**Task objective**: Repeat every line of the data exactly; no picture belongs in the copy.

**Records supplied**:
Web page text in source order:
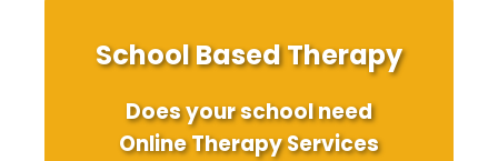
School Based Therapy
Does your school need
Online Therapy Services
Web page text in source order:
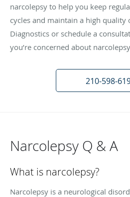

**Exercise result**:
Web page text in source order:
School Based Therapy
Does your school need
Online Therapy Services
Web page text in source order:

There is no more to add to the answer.